# My new friends... no fins but still aquatic



## freemike (Feb 3, 2012)

I picked up two frogs for my 2.5 gallon aquarium while out getting plants. I believe one is female and the other male.


----------



## MollyJean (Dec 29, 2009)

Ahhhh i love froggies!!! What else do you have in the tank with them?


----------



## freemike (Feb 3, 2012)

It's just them I'm getting a 5 or 10 gallon (he's not sure how big it is) tank from my brother and will be setting up a frog tank.
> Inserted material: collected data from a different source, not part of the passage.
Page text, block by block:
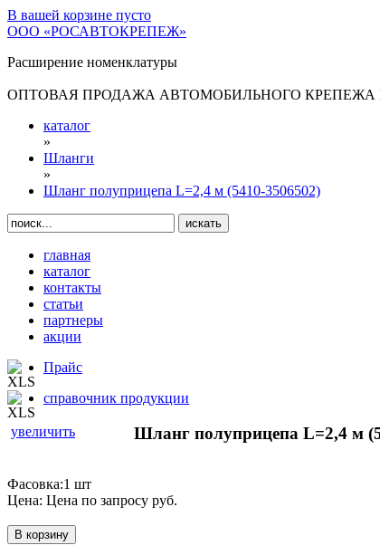
В вашей корзине пусто
ООО «РОСАВТОКРЕПЕЖ»
Расширение номенклатуры
ОПТОВАЯ ПРОДАЖА АВТОМОБИЛЬНОГО КРЕПЕЖА
каталог
»
Шланги
»
Шланг полуприцепа L=2,4 м (5410-3506502)
главная
каталог
контакты
статьи
партнеры
акции
Прайс
справочник продукции
увеличить Шланг полуприцепа L=2,4 м
Фасовка:1 шт
Цена: Цена по запросу руб.
В корзину
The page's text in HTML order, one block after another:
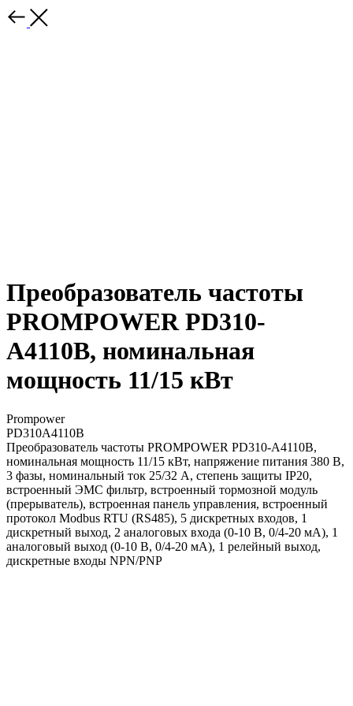
Преобразователь частоты
PROMPOWER PD310-
A4110B, номинальная
мощность 11/15 кВт
Prompower
PD310A4110B
Преобразователь частоты PROMPOWER PD310-A4110B,
номинальная мощность 11/15 кВт, напряжение питания 380 В,
3 фазы, номинальный ток 25/32 А, степень защиты IP20,
встроенный ЭМС фильтр, встроенный тормозной модуль
(прерыватель), встроенная панель управления, встроенный
протокол Modbus RTU (RS485), 5 дискретных входов, 1
дискретный выход, 2 аналоговых входа (0-10 В, 0/4-20 мА), 1
аналоговый выход (0-10 В, 0/4-20 мА), 1 релейный выход,
дискретные входы NPN/PNP
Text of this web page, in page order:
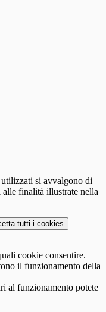
si avvalgono di
finalità illustrate nella
tutti i cookies
cookie consentire.
il funzionamento della
al funzionamento potete
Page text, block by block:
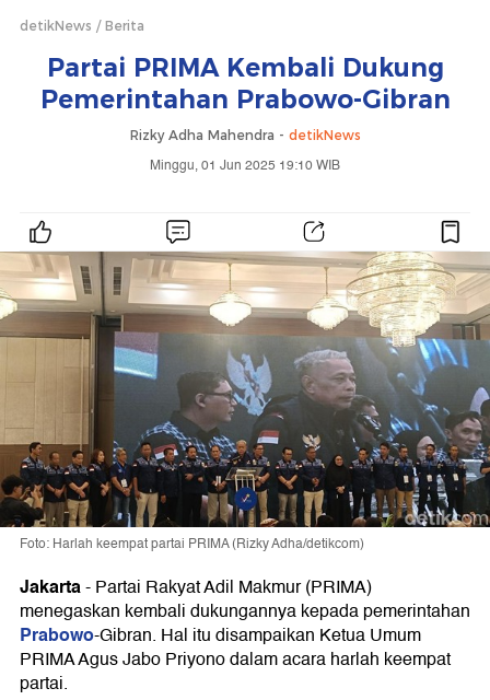
detikNews Berita
Partai PRIMA Kembali Dukung
Pemerintahan Prabowo-Gibran
Rizky Adha Mahendra - detikNews
Minggu, 01 Jun 2025 19:10 WIB
Foto: Harlah keempat partai PRIMA (Rizky Adha/detikcom)
Jakarta-Partai Rakyat Adil Makmur (PRIMA)
menegaskan kembali dukungannya kepada pemerintahan
Prabowo-Gibran. Hal itu disampaikan Ketua Umum
PRIMA Agus Jabo Priyono dalam acara harlah keempat
partai.
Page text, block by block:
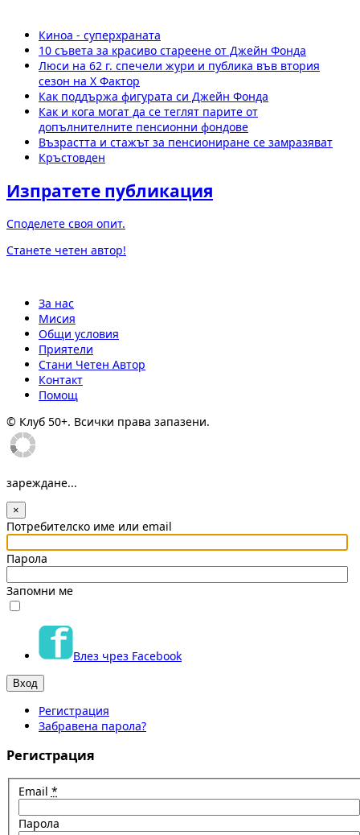
Киноа - суперхраната
10 съвета за красиво стареене от Джейн Фонда
Люси на 62 г. спечели жури и публика във втория
сезон на X Фактор
Как поддържа фигурата си Джейн Фонда
Как и кога могат да се теглят парите от
допълнителните пенсионни фондове
Възрастта и стажът за пенсиониране се замразяват
Кръстовден
Изпратете публикация
Споделете своя опит.
Станете четен автор!
За нас
Мисия
Общи условия
Приятели
Стани Четен Автор
Контакт
Помощ
© Клуб 50+. Всички права запазени.
зареждане...
×
Потребителско име или email
Парола
Запомни ме
Влез чрез Facebook
Регистрация
Забравена парола?
Регистрация
Email *
Парола
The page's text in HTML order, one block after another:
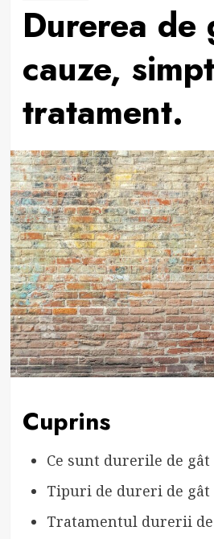
Durerea de
cauze,
tratament.
Cuprins
Ce sunt durerile de
Tipuri de dureri de gât
Tratamentul durerii
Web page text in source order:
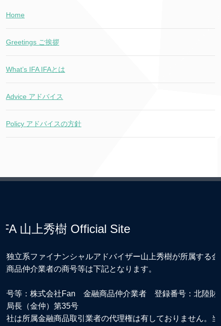
Home
Greetings ご挨拶
What’s IFA IFAとは
Advice アドバイス
Policy アドバイスの方針
山上秀樹 Official Site
独立系ファイナンシャルアドバイザー山上秀樹が所属する金
商品仲介業者の商号等は下記となります。
号等：株式会社Fan 金融商品仲介業者 登録番号：北陸財
局長（金仲）第35号
社は所属金融商品取引業者の代理権は有しておりません。当
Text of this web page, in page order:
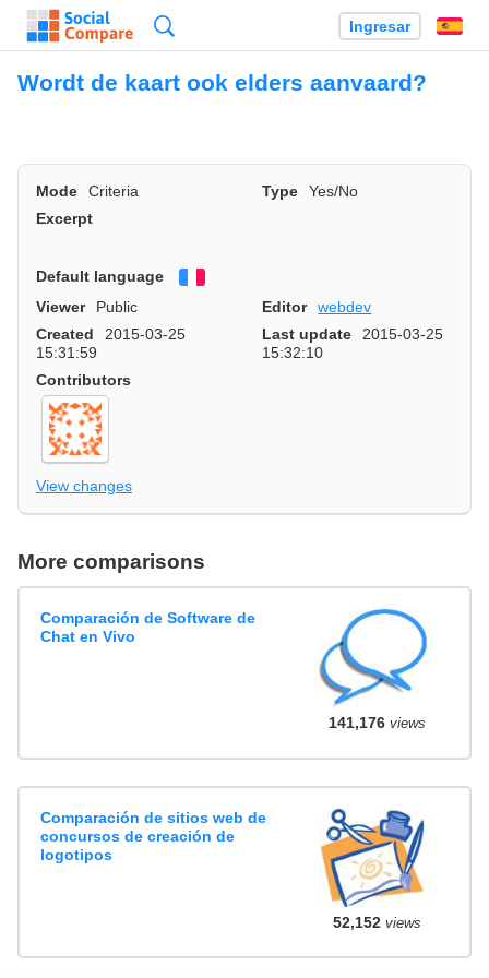
Ingresar
Wordt de kaart ook elders aanvaard?
Mode Criteria Type
Yes/No
Excerpt
Default language
Viewer
Public Editor
webdev
Created
2015-03-25
15:31:59
Last update
2015-03-25
15:32:10
Contributors
View changes
More comparisons
Comparación de Software de
Chat en Vivo
141,176views
Comparación de sitios web de
concursos de creación de
logotipos
52,152views
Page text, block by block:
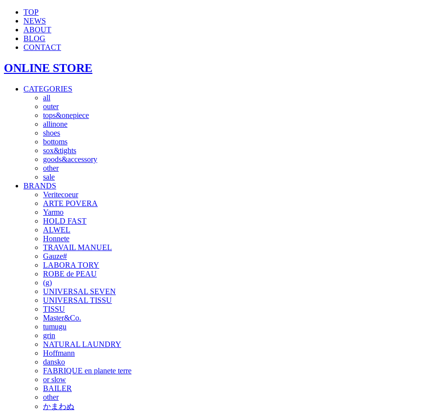
TOP
NEWS
ABOUT
BLOG
CONTACT
ONLINE STORE
CATEGORIES
all
outer
tops&onepiece
allinone
shoes
bottoms
sox&tights
goods&accessory
other
sale
BRANDS
Veritecoeur
ARTE POVERA
Yarmo
HOLD FAST
ALWEL
Honnete
TRAVAIL MANUEL
Gauze#
LABORA TORY
ROBE de PEAU
(g)
UNIVERSAL SEVEN
UNIVERSAL TISSU
TISSU
Master&Co.
tumugu
grin
NATURAL LAUNDRY
Hoffmann
dansko
FABRIQUE en planete terre
or slow
BAILER
other
かまわぬ

I may put a small school of cory's with them.


----------



## Olympia (Aug 25, 2011)

I want ADFs so bad <3


----------



## betta lover1507 (Aug 6, 2011)

lovely frogs  be careful for no mating, unless you want them to :I


----------



## djembekah (Feb 13, 2012)

i want adfs so much now! so cute wow.


----------



## Pitluvs (Jun 22, 2011)

You'd be better off with a mid or top dweller fish with your frogs, adding another bottom dweller with bottom dwelling frog makes them compete for space and food  

They're cute


----------



## freemike (Feb 3, 2012)

Interesting but I've changed my mind again lol... I'm thinking about going with assassin snails.


----------